PROBLEM TO WORK ON - Return the count of lines in the following records that include "Find", and nothing more.
[[ INPUT open ]]
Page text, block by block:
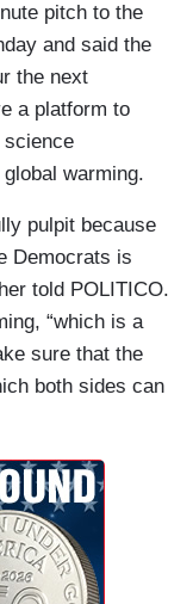
pitch to the
and said the
the next
a platform to
science
warming.
pulpit because
Democrats is
told POLITICO.
“which is a
sure that the
both sides can
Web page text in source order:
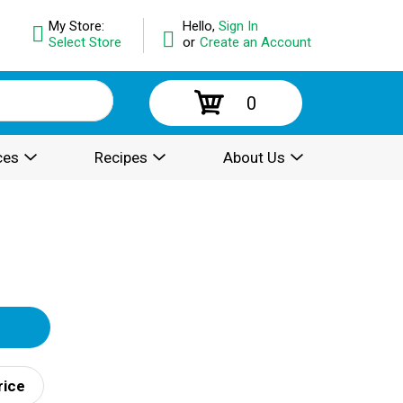
Hello, Sign In
or Create an Account
My Store:
Select Store
0
Recipes About Us
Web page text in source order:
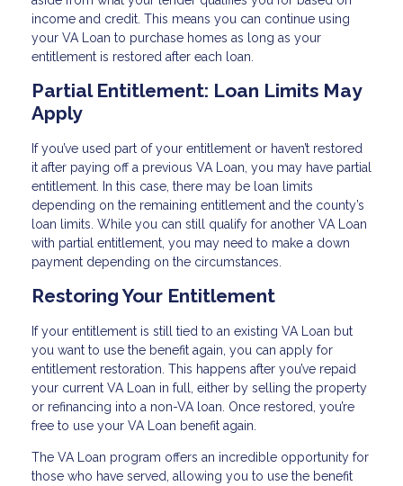
income and credit. This means you can continue using
your VA Loan to purchase homes as long as your
entitlement is restored after each loan.
Partial Entitlement: Loan Limits May
Apply
If you’ve used part of your entitlement or haven’t restored
it after paying off a previous VA Loan, you may have partial
entitlement. In this case, there may be loan limits
depending on the remaining entitlement and the county’s
loan limits. While you can still qualify for another VA Loan
with partial entitlement, you may need to make a down
payment depending on the circumstances.
Restoring Your Entitlement
If your entitlement is still tied to an existing VA Loan but
you want to use the benefit again, you can apply for
entitlement restoration. This happens after you’ve repaid
your current VA Loan in full, either by selling the property
or refinancing into a non-VA loan. Once restored, you’re
free to use your VA Loan benefit again.
The VA Loan program offers an incredible opportunity for
those who have served, allowing you to use the benefit
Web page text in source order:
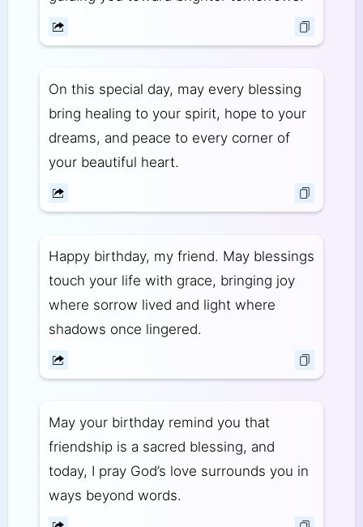
On this special day, may every blessing
bring healing to your spirit, hope to your
dreams, and peace to every corner of
your beautiful heart.
Happy birthday, my friend. May blessings
touch your life with grace, bringing joy
where sorrow lived and light where
shadows once lingered.
May your birthday remind you that
friendship is a sacred blessing, and
today, I pray God’s love surrounds you in
ways beyond words.
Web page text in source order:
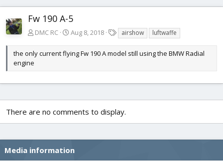
Fw 190 A-5
DMC RC Aug 8, 2018
a
g
airshow luftwaffe
the only current flying Fw 190 A model still using the BMW Radial
engine
There are no comments to display.
Media information
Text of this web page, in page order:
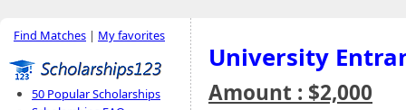
Find Matches | My favorites
50 Popular Scholarships
University
Amount : $2,000
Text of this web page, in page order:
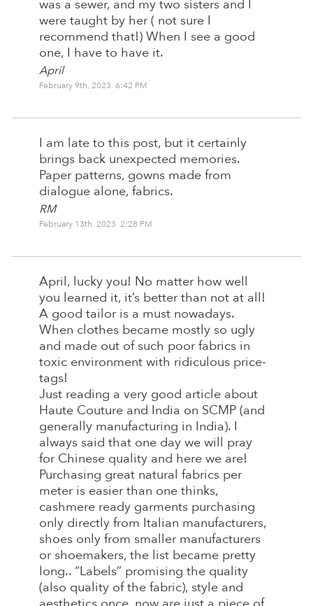
was a sewer, and my two sisters and I
were taught by her ( not sure I
recommend that!) When I see a good
one, I have to have it.
April
February 9th, 2023 6:42 PM
I am late to this post, but it certainly
brings back unexpected memories.
Paper patterns, gowns made from
dialogue alone, fabrics.
RM
February 13th, 2023 2:28 PM
April, lucky you! No matter how well
you learned it, it’s better than not at all!
A good tailor is a must nowadays.
When clothes became mostly so ugly
and made out of such poor fabrics in
toxic environment with ridiculous price-
tags!
Just reading a very good article about
Haute Couture and India on SCMP (and
generally manufacturing in India). I
always said that one day we will pray
for Chinese quality and here we are!
Purchasing great natural fabrics per
meter is easier than one thinks,
cashmere ready garments purchasing
only directly from Italian manufacturers,
shoes only from smaller manufacturers
or shoemakers, the list became pretty
long.. “Labels” promising the quality
(also quality of the fabric), style and
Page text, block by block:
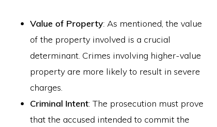
Value of Property: As mentioned, the value
of the property involved is a crucial
determinant. Crimes involving higher-value
property are more likely to result in severe
charges.
Criminal Intent: The prosecution must prove
that the accused intended to commit the
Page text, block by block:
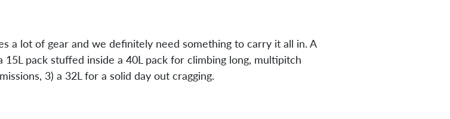
a lot of gear and we definitely need something to carry it all in. A
pack stuffed inside a 40L pack for climbing long, multipitch
3) a 32L for a solid day out cragging.
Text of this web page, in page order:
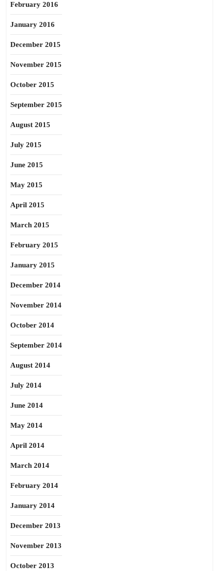
February 2016
January 2016
December 2015
November 2015
October 2015
September 2015
August 2015
July 2015
June 2015
May 2015
April 2015
March 2015
February 2015
January 2015
December 2014
November 2014
October 2014
September 2014
August 2014
July 2014
June 2014
May 2014
April 2014
March 2014
February 2014
January 2014
December 2013
November 2013
October 2013
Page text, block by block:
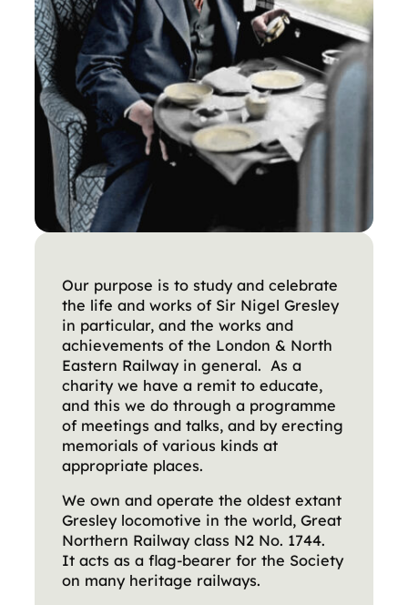
Our purpose is to study and celebrate
the life and works of Sir Nigel Gresley
in particular, and the works and
achievements of the London & North
Eastern Railway in general. As a
charity we have a remit to educate,
and this we do through a programme
of meetings and talks, and by erecting
memorials of various kinds at
appropriate places.
We own and operate the oldest extant
Gresley locomotive in the world, Great
Northern Railway class N2 No. 1744.
It acts as a flag-bearer for the Society
on many heritage railways.
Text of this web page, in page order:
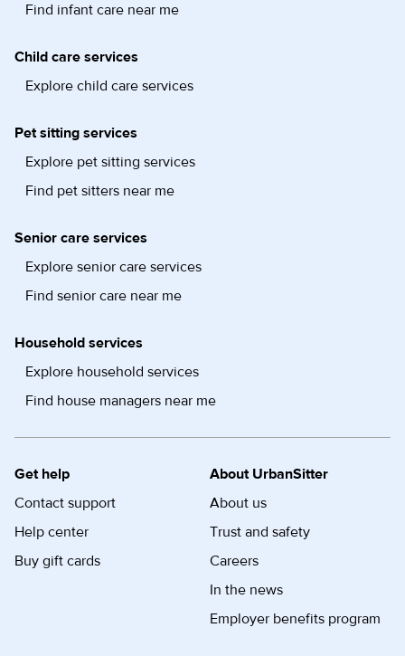
Find infant care near me
Child care services
Explore child care services
Pet sitting services
Explore pet sitting services
Find pet sitters near me
Senior care services
Explore senior care services
Find senior care near me
Household services
Explore household services
Find house managers near me
Get help
Contact support
Help center
Buy gift cards
About UrbanSitter
About us
Trust and safety
Careers
In the news
Employer benefits program
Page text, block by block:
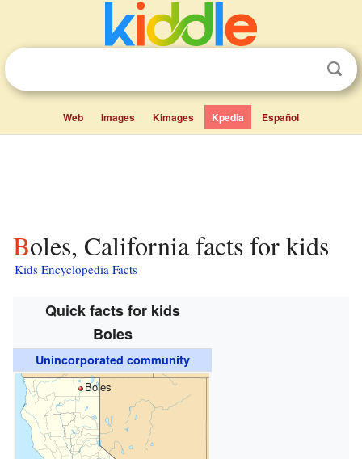
Web Images Kimages Kpedia Español
Boles, California facts for kids
Kids Encyclopedia Facts
Quick facts for kids
Boles
Unincorporated community
Boles
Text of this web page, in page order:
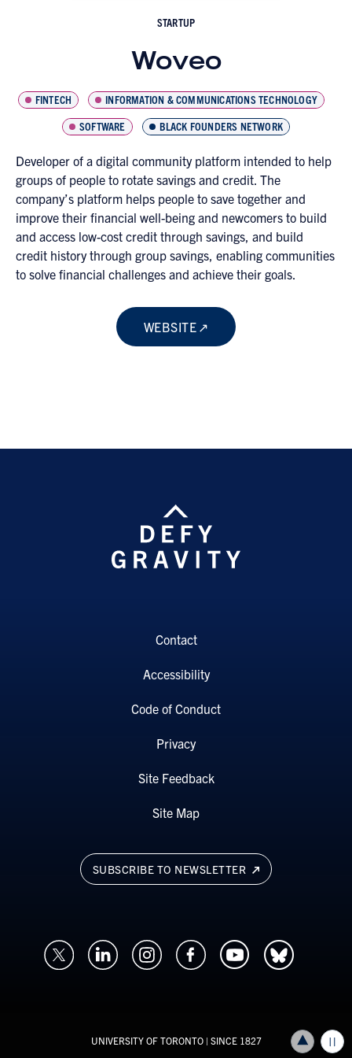
Back
STARTUP
Woveo
FINTECH
INFORMATION & COMMUNICATIONS TECHNOLOGY
SOFTWARE
BLACK FOUNDERS NETWORK
Developer of a digital community platform intended to help
groups of people to rotate savings and credit. The
company’s platform helps people to save together and
improve their financial well-being and newcomers to build
and access low-cost credit through savings, and build
credit history through group savings, enabling communities
to solve financial challenges and achieve their goals.
WEBSITE
SUBSCRIBE TO NEWSLETTER
Contact
Accessibility
Code of Conduct
Privacy
Site Feedback
Site Map
UNIVERSITY OF TORONTO| SINCE 1827
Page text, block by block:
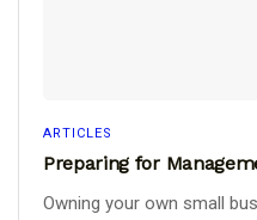
ARTICLES
Preparing for
Owning your own small
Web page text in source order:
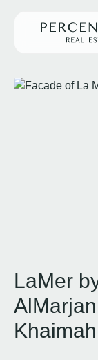
LaMer
Khaimah
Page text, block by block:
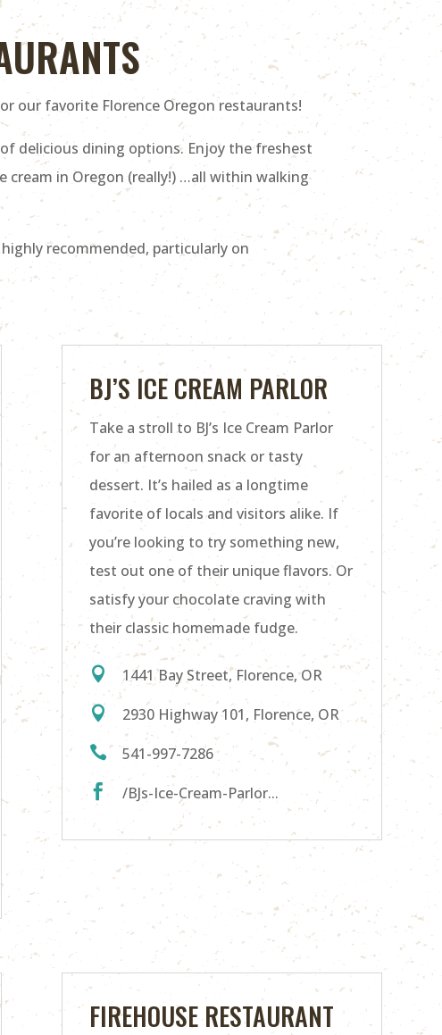
our favorite Florence Oregon restaurants!
delicious dining options. Enjoy the freshest
cream in Oregon (really!) …all within walking
recommended, particularly on
BJ’S ICE CREAM PARLOR
Take a stroll to BJ’s Ice Cream Parlor
for an afternoon snack or tasty
dessert. It’s hailed as a longtime
favorite of locals and visitors alike. If
you’re looking to try something new,
test out one of their unique flavors. Or
satisfy your chocolate craving with
their classic homemade fudge.
 1441 Bay Street, Florence, OR
 2930 Highway 101, Florence, OR
 541-997-7286
 /BJs-Ice-Cream-Parlor...
FIREHOUSE RESTAURANT
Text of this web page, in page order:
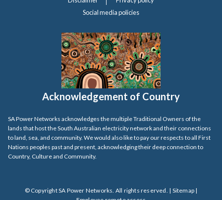
Social media policies
Acknowledgement of Country
SA Power Networks acknowledges the multiple Traditional Owners of the
lands that host the South Australian electricity network and their connections
to land, sea, and community. We would also like to pay our respects to all First
Nations peoples past and present, acknowledging their deep connection to
Country, Culture and Community.
© Copyright SA Power Networks. All rights reserved. | Sitemap|
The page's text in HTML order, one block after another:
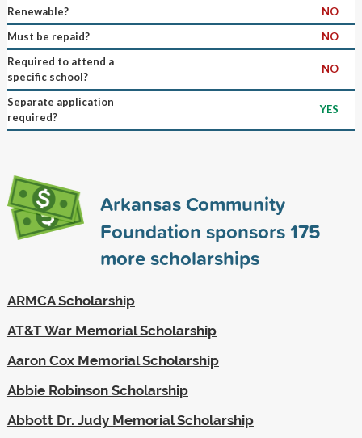
Renewable?
NO
Must be repaid?
NO
Required to attend a
specific school?
NO
Separate application
required?
YES
Arkansas Community
Foundation sponsors175
more scholarships
ARMCA Scholarship
AT&T War Memorial Scholarship
Aaron Cox Memorial Scholarship
Abbie Robinson Scholarship
Abbott Dr. Judy Memorial Scholarship
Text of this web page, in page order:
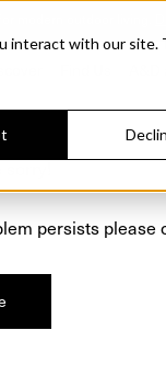
interact with our site.
persists please
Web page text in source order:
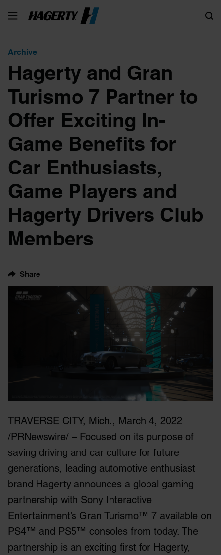
Archive
Hagerty and Gran
Turismo 7 Partner to
Offer Exciting In-
Game Benefits for
Car Enthusiasts,
Game Players and
Hagerty Drivers Club
Members
Share
TRAVERSE CITY, Mich., March 4, 2022
/PRNewswire/ – Focused on its purpose of
saving driving and car culture for future
generations, leading automotive enthusiast
brand Hagerty announces a global gaming
partnership with Sony Interactive
Entertainment’s Gran Turismo™ 7 available on
PS4™ and PS5™ consoles from today. The
partnership is an exciting first for Hagerty,
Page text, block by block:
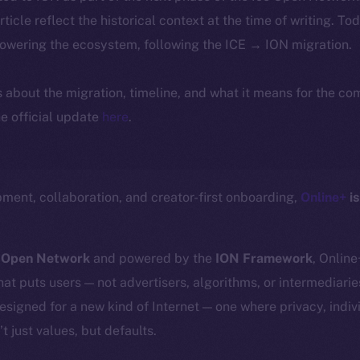
reflect the historical context at the time of writing.
the ecosystem, following the ICE → ION migration.
the migration, timeline, and what it means for the
official update here.
collaboration, and creator-first onboarding, Online+
Network and powered by the ION Framework,
puts users — not advertisers, algorithms, or
for a new kind of Internet — one where privacy,
just values, but defaults.
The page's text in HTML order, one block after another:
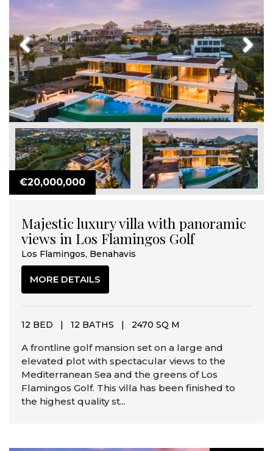
€20,000,000
Previous Next
Majestic luxury villa with panoramic
views in Los Flamingos Golf
Los Flamingos, Benahavis
MORE DETAILS
12 BED | 12 BATHS | 2470 SQ M
A frontline golf mansion set on a large and
elevated plot with spectacular views to the
Mediterranean Sea and the greens of Los
Flamingos Golf. This villa has been finished to
the highest quality st...
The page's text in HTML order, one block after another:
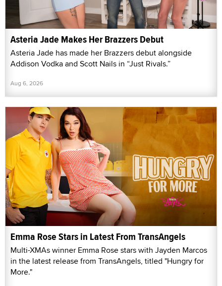
Asteria Jade Makes Her Brazzers Debut
Asteria Jade has made her Brazzers debut alongside
Addison Vodka and Scott Nails in “Just Rivals.”
Aug 6, 2026
Emma Rose Stars in Latest From TransAngels
Multi-XMAs winner Emma Rose stars with Jayden Marcos
in the latest release from TransAngels, titled "Hungry for
More."
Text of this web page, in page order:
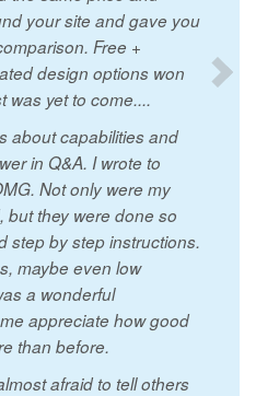
your site and gave you
Free +
design options won
was yet to come....
about capabilities and
in Q&A. I wrote to
Not only were my
but they were done so
step by step instructions.
maybe even low
a wonderful
appreciate how good
than before.
afraid to tell others
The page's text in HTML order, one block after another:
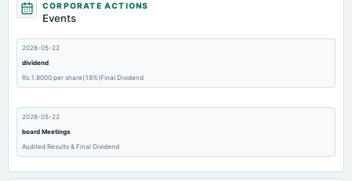
CORPORATE ACTIONS
Events
2026-05-22
dividend
Rs.1.8000 per share(18%)Final Dividend
2026-05-22
board Meetings
Audited Results & Final Dividend
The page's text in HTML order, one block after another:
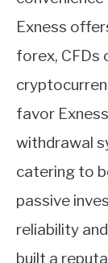
Exness
forex, CFDs
favor
withdrawal
catering to
passive
reliability
built a
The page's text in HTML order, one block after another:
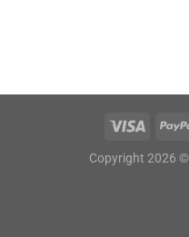
Copyright 2026 ©
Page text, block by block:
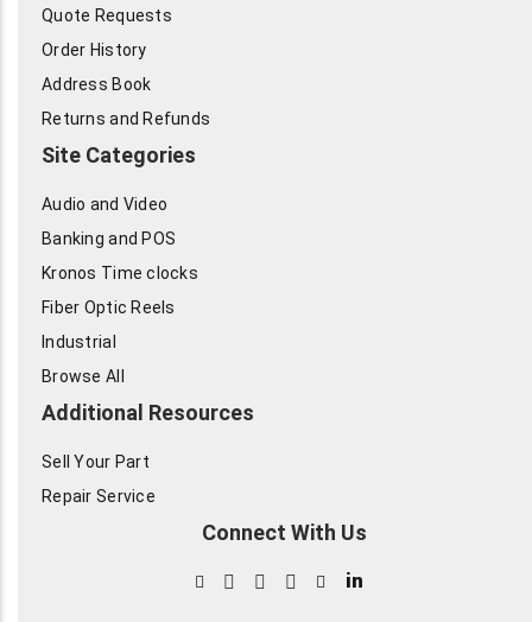
Quote Requests
Order History
Address Book
Returns and Refunds
Site Categories
Audio and Video
Banking and POS
Kronos Time clocks
Fiber Optic Reels
Industrial
Browse All
Additional Resources
Sell Your Part
Repair Service
Connect With Us
in
[[ INPUT closed ]]
TASK RESULT - 5